WHAT HAPPENS NEXT—AFTERa famous writer has given you a hard pass in his dining room at the start of your writing day together?

You, uh…

You just, uh…

You just get back to work.

You nod for a few seconds, blankly, letting it all register… and then you take a long, slow walk back around to your own side of the table, sit primly in front of your own laptop, and place your fingers on your keyboard.

Did I want to storm out of the house and never come back—possibly swiping one of his drawer awards on the way out?

I did.

But I stayed. For the contract.

Going through all this and then forfeiting the money at the end would just be bad to worse. If I had to stay until the end to get paid, then I’d stay till the end to get paid.

A display of strength, if nothing else.

A decent person would prorate my pay. I’d gladly leave for 90 percent of the total. I’d give up 10 percent in a heartbeat to get out of here.

But was Charlie a decent person?

I honestly wasn’t sure. About anything.

Three more days. We had three days and a good chunk of Act Three left before we were done. I wouldn’t leave. I’d finish my work here like a non-crazy professional, and then coolly collect my check and go home.

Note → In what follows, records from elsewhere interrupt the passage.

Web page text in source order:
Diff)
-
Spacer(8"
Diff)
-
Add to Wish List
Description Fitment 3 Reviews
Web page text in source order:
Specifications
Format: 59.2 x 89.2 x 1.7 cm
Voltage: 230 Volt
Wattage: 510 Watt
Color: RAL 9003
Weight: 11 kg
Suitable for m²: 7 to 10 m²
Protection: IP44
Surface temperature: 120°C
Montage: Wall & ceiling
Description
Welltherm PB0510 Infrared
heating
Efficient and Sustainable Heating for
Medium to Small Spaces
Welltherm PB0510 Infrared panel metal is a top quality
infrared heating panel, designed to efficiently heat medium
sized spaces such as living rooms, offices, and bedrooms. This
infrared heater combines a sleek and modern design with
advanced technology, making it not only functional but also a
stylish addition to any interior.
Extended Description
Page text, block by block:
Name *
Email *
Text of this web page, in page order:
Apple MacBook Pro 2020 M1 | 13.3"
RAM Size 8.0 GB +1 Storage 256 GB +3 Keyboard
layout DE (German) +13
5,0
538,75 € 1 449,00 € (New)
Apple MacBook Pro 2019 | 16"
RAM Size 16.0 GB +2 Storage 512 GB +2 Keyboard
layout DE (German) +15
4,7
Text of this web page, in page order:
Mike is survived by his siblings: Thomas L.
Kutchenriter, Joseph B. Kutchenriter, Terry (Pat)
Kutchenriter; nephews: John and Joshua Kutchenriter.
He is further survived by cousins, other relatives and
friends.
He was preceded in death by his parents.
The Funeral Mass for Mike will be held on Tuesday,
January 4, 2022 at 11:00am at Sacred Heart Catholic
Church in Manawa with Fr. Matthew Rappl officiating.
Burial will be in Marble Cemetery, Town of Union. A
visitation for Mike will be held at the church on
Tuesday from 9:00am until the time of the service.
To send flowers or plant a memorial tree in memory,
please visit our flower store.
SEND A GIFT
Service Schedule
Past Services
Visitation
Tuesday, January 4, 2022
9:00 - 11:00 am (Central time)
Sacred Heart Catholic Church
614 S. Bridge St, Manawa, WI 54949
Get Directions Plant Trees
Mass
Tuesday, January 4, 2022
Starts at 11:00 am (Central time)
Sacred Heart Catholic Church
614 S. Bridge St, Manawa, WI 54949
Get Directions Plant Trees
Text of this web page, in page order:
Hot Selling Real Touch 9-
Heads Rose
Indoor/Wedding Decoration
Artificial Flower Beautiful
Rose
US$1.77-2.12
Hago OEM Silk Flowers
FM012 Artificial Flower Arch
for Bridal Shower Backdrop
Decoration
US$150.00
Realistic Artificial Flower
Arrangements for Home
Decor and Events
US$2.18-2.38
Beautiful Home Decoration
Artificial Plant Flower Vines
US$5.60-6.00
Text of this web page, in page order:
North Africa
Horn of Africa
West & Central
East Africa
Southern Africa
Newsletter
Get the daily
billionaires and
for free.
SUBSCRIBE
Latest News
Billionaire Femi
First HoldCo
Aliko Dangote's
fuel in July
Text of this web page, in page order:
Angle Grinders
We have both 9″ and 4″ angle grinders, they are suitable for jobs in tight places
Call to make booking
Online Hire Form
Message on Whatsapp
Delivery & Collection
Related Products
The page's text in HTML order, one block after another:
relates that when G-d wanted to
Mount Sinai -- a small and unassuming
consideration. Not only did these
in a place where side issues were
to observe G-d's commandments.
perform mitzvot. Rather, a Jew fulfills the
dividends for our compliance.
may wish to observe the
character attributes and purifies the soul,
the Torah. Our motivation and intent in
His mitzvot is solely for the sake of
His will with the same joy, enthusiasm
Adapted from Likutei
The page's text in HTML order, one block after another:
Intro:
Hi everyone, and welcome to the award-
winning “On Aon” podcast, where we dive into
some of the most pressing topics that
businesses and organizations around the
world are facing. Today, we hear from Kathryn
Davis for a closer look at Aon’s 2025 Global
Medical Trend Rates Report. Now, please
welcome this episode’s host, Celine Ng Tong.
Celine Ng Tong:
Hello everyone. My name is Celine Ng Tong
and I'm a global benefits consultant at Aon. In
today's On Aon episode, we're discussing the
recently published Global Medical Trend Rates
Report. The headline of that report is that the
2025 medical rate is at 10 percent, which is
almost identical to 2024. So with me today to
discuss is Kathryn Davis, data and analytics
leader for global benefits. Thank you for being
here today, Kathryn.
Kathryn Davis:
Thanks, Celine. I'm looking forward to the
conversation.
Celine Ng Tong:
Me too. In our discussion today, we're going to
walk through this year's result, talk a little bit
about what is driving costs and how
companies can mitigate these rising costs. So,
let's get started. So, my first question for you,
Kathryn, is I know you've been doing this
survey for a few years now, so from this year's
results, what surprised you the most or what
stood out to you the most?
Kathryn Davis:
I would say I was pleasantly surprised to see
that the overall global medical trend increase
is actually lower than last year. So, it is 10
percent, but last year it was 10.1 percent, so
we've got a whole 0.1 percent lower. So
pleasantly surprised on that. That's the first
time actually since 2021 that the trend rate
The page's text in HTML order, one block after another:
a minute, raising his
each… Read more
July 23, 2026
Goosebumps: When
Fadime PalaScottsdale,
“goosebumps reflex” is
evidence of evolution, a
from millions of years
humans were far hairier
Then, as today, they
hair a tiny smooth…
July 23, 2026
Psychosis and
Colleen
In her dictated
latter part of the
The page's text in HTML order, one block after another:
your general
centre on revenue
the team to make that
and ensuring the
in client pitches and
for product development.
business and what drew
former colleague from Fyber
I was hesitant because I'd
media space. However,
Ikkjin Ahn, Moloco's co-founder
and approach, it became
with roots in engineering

The best thing to do after a person flat-out rejects you is, of course, to never, ever see that person again. But since that wasn’t an option, I had to figure out how to cope.

With Charlie “Bad Call” Yates.

It was the imbalance I hated: we both now knew for sure that I thought he was special, and desirable, and lovable—and that he did not feel those things about me. Lots of people didn’t think those things about me, I pep-talked myself, and it was fine. And I’d had unrequited crushes before, too, and survived them. But it was the combination that was so lethal. Him knowing that I liked him—and still not liking me back.

Charlie had rejected me—and that was a fact. Nothing could change that.

But how I responded to it? That was my choice.

I could let it totally destroy me—sit across the table all day, staring forlornly at Charlie with tears dripping off my face. Or I could pretend it wasn’t a big deal.

It was a big deal.

To me, anyway.

But if the last ten years had taught me anything about myself, it was that I could survive anything. Or at least—I could survive being rejected by a man who couldn’t remember what love felt like.

But how was I supposed to work like that?

That was the question I couldn’t answer. How could I think about dialogue and commas and character arcs now? How could anything going on with imaginary people even compare to the humiliation that had suffused my entire emotional landscape like a fog? And how, exactly, was I supposed to craft the last thing on my to-do list for the screenplay: the happy frigging ending?

I’m glad you asked, because I googled it, and now I have many tips for how to transition from a soul-crushing rejection right on over to a productive writing day with a coworker: Make eye contact, because that’s what alphas do. Stand up tall, because it summons a sense of pride. Keep your movements simple and direct to show that you aren’t flustered. Lift your eyebrows so you look unconcerned. Take deep breaths because they inflate your chest and hide your collapsing soul.

I wrote down a cryptic list to remind myself: Stand up. Lift. Breathe. Inflate.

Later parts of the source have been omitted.